Hypothesis 01: Stores with larger assortments should sell more
FALSE. Stores with larger assortments sell less
Hypothesis 02: Stores with closer competitors should sell less
FALSE. Stores with closer competitors sell more
Hypothesis 03: Stores open during the Christmas holiday should sell more
FALSE. Stores open during the Christmas holiday sell less
From the deep analysis of these hypotheses made through Exploratory Data Analysis (EDA), it is possible to:
- Gain business experience
- Generate important insights for the company
- Find important variables for the model
To forecast sales, 5 Machine Learning algorithms were used:
- Average Model
- Linear Regression
- Linear Regression Regularized
- Random Forest Regressor
- XGBoost Regressor
After testing the selected algorithms, the Cross Validation technique was used to validate the results and ensure the actual performance of each of the models used. As the problem was a time series, the Cross Validation technique specific to this problem was used, thus respecting the timeline in the training of algorithms.
In addition, the Boruta feature selection method was used to help choose the most important and impactful features in the database.
After training the models on the training data and having done the Cross-Validation, as well as analyzing the error through MAE, MAPE and RMSE, I chose to use XGBoost Regressor.
Error results:
From a bot created in the Telegram application, it is possible to quickly and conveniently consult the business values of each Rossmann store.
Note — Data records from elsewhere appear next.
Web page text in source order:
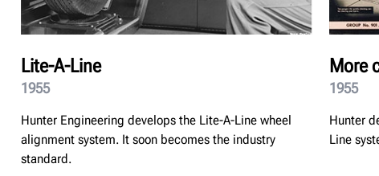
Lite-A-Line
1955
Hunter Engineering develops the Lite-A-Line wheel
alignment system. It soon becomes the industry
standard.
More
1955
Hunter
Line
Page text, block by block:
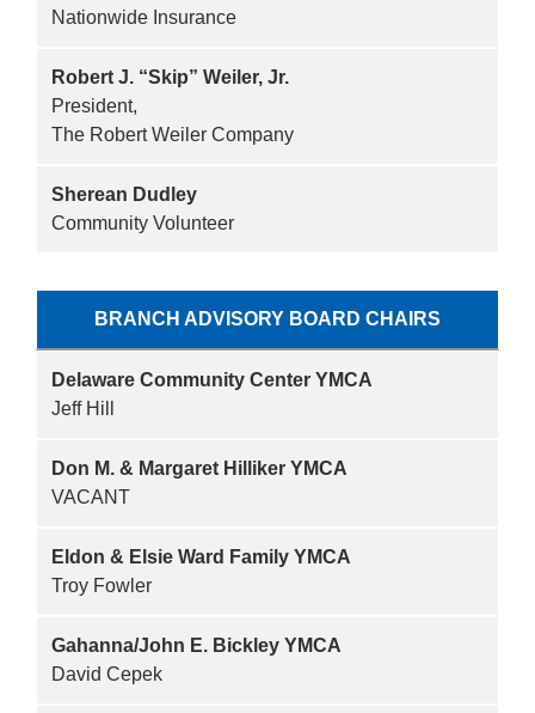
Nationwide Insurance
Robert J. “Skip” Weiler, Jr.
President,
The Robert Weiler Company
Sherean Dudley
Community Volunteer
BRANCH ADVISORY BOARD CHAIRS
Delaware Community Center YMCA
Jeff Hill
Don M. & Margaret Hilliker YMCA
VACANT
Eldon & Elsie Ward Family YMCA
Troy Fowler
Gahanna/John E. Bickley YMCA
David Cepek
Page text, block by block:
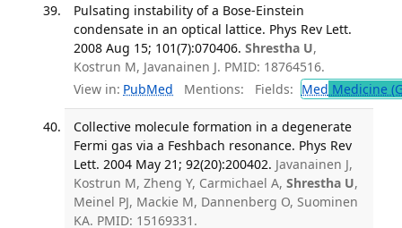
Pulsating instability of a Bose-Einstein
condensate in an optical lattice. Phys Rev Lett.
2008 Aug 15; 101(7):070406. Shrestha U,
Kostrun M, Javanainen J. PMID: 18764516.
View in: PubMed Mentions: Fields: Med Medicine
Collective molecule formation in a degenerate
Fermi gas via a Feshbach resonance. Phys Rev
Lett. 2004 May 21; 92(20):200402. Javanainen J,
Kostrun M, Zheng Y, Carmichael A, Shrestha U,
Meinel PJ, Mackie M, Dannenberg O, Suominen
KA. PMID: 15169331.
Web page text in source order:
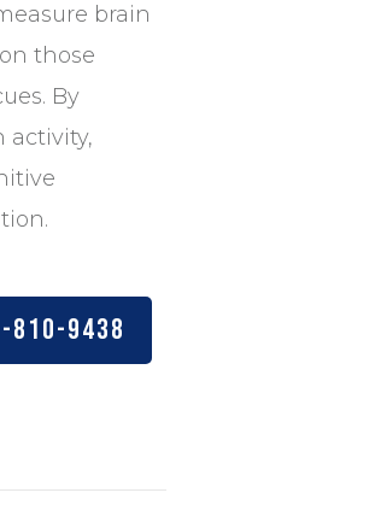
brain
those
By
activity,
9438
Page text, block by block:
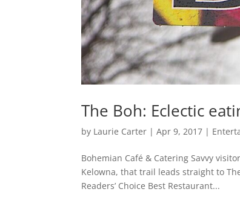
The Boh: Eclectic
by Laurie Carter |Apr 9, 2017 |
Bohemian Café & Catering Savvy
Kelowna, that trail leads straight to
Readers’ Choice Best Restaurant...
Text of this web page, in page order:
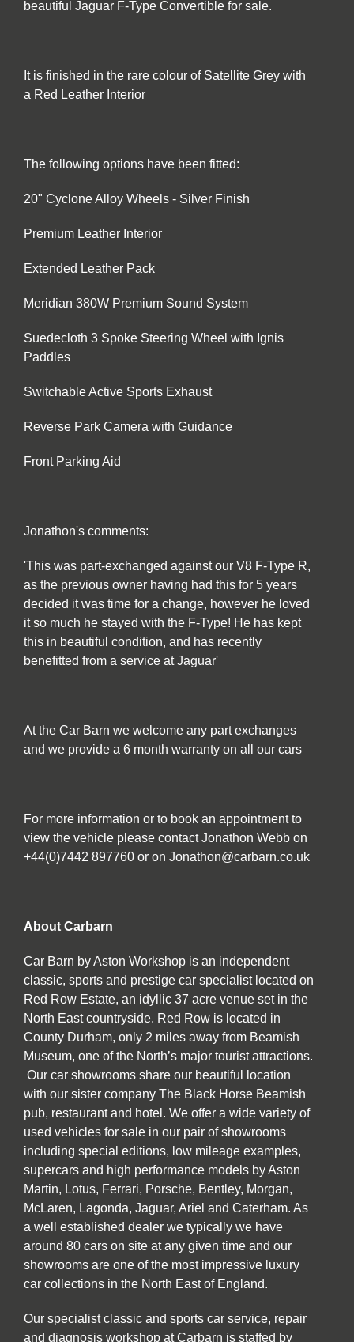
beautiful Jaguar F-Type Convertible for sale.
It is finished in the rare colour of Satellite Grey with
a Red Leather Interior
The following options have been fitted:
20" Cyclone Alloy Wheels - Silver Finish
Premium Leather Interior
Extended Leather Pack
Meridian 380W Premium Sound System
Suedecloth 3 Spoke Steering Wheel with Ignis
Paddles
Switchable Active Sports Exhaust
Reverse Park Camera with Guidance
Front Parking Aid
Jonathon's comments:
'This was part-exchanged against our V8 F-Type R,
as the previous owner having had this for 5 years
decided it was time for a change, however he loved
it so much he stayed with the F-Type! He has kept
this in beautiful condition, and has recently
benefitted from a service at Jaguar'
At the Car Barn we welcome any part exchanges
and we provide a 6 month warranty on all our cars
For more information or to book an appointment to
view the vehicle please contact Jonathon Webb on
+44(0)7442 897760 or on Jonathon@carbarn.co.uk
About Carbarn
Car Barn by Aston Workshop is an independent
classic, sports and prestige car specialist located on
Red Row Estate, an idyllic 37 acre venue set in the
North East countryside. Red Row is located in
County Durham, only 2 miles away from Beamish
Museum, one of the North’s major tourist attractions.
Our car showrooms share our beautiful location
with our sister company The Black Horse Beamish
pub, restaurant and hotel. We offer a wide variety of
used vehicles for sale in our pair of showrooms
including special editions, low mileage examples,
supercars and high performance models by Aston
Martin, Lotus, Ferrari, Porsche, Bentley, Morgan,
McLaren, Lagonda, Jaguar, Ariel and Caterham. As
a well established dealer we typically we have
around 80 cars on site at any given time and our
showrooms are one of the most impressive luxury
car collections in the North East of England.
Our specialist classic and sports car service, repair
and diagnosis workshop at Carbarn is staffed by

As shown in the image, the estimated sale value is BRL 286,988,384.00, which can vary between BRL 287,742,483.83 ( Best case scenario ) and BRL 286,234,315.47 ( Worst case scenario ).
As can be seen, the project solved the initial problem, which was the forecast of stores' billing done manually by their managers.
Another important point to highlight is that with the solution created, the CFO can now automatically consult the stores using the created BOT, providing more agility in decision making.
- Prioritize tasks and solutions
- Develop solutions in a cyclical way, thus delivering results faster
- Construction of a BOT for the Telegram messaging application, in order to speed up access to information
- Investigate why some stores have bad forecasts
- Select other algorithms for training in the next cycle, in order to seek a solution that improves forecasting performance
- Create a web application using the Streamlit framework to give web access to forecasts for store managers.
- Implement unit tests in the produced classes and functions.
- Create new Features to try to improve the performance of the current model and future models.
- Apply programming techniques to improve the performance of the created solution.